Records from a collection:
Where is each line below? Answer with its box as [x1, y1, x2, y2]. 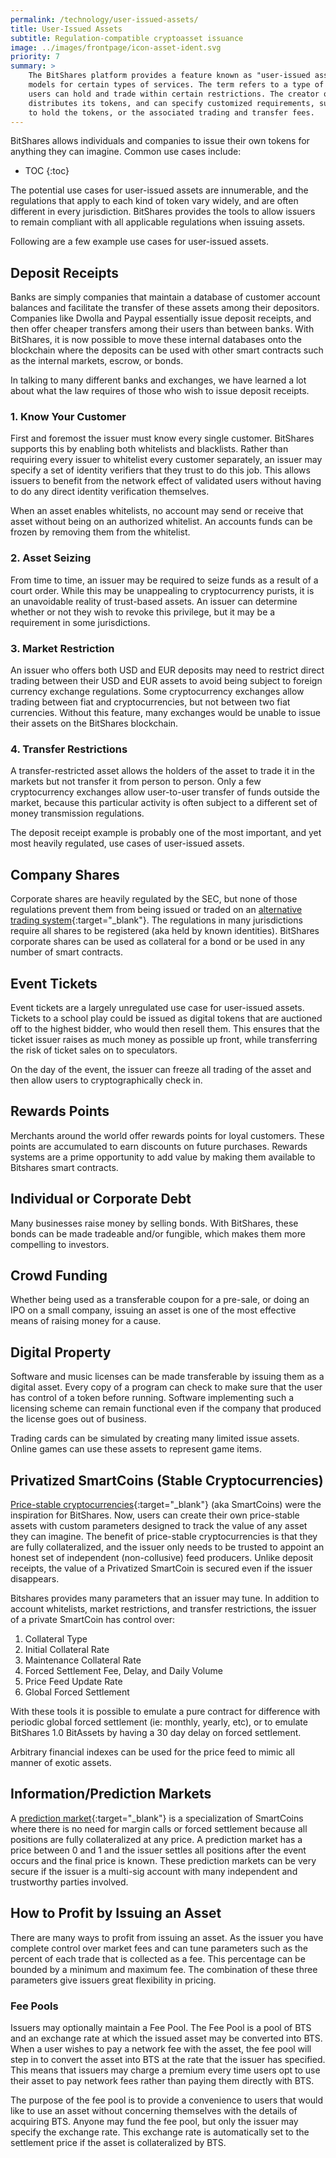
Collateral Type [24, 1633, 88, 1645]
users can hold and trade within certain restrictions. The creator [28, 89, 320, 99]
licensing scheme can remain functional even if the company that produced [10, 1402, 322, 1415]
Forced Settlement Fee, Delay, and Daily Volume [24, 1665, 223, 1677]
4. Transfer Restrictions [10, 742, 128, 756]
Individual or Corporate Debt [10, 1191, 192, 1208]
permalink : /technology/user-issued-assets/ [10, 14, 199, 25]
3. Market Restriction [10, 641, 115, 655]

- **Task to carry out**
Please output the entries above exactly, leaving out every picture.

- **Exercise result**
Where is each line below? Answer with its box as [x1, y1, x2, y2]. 
Collateral Type [24, 1633, 88, 1645]
users can hold and trade within certain restrictions. The creator [28, 89, 320, 99]
licensing scheme can remain functional even if the company that produced [10, 1402, 322, 1415]
Forced Settlement Fee, Delay, and Daily Volume [24, 1665, 223, 1677]
4. Transfer Restrictions [10, 742, 128, 756]
Individual or Corporate Debt [10, 1191, 192, 1208]
permalink : /technology/user-issued-assets/ [10, 14, 199, 25]
3. Market Restriction [10, 641, 115, 655]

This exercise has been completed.